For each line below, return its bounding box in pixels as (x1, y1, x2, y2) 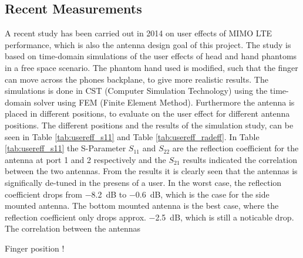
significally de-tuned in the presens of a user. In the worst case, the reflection (5, 176, 282, 188)
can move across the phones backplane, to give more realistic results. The (5, 73, 268, 85)
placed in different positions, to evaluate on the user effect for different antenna (5, 107, 290, 120)
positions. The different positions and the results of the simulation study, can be (5, 118, 294, 131)
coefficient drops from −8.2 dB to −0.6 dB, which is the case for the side (5, 188, 270, 200)
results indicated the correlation (183, 153, 297, 165)
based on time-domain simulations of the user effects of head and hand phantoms (5, 50, 297, 62)
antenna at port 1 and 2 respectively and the (5, 153, 166, 165)
* * * * *
Nothing beyond a number is expected: count the lines of the material that hold the string "case".

Written answer
2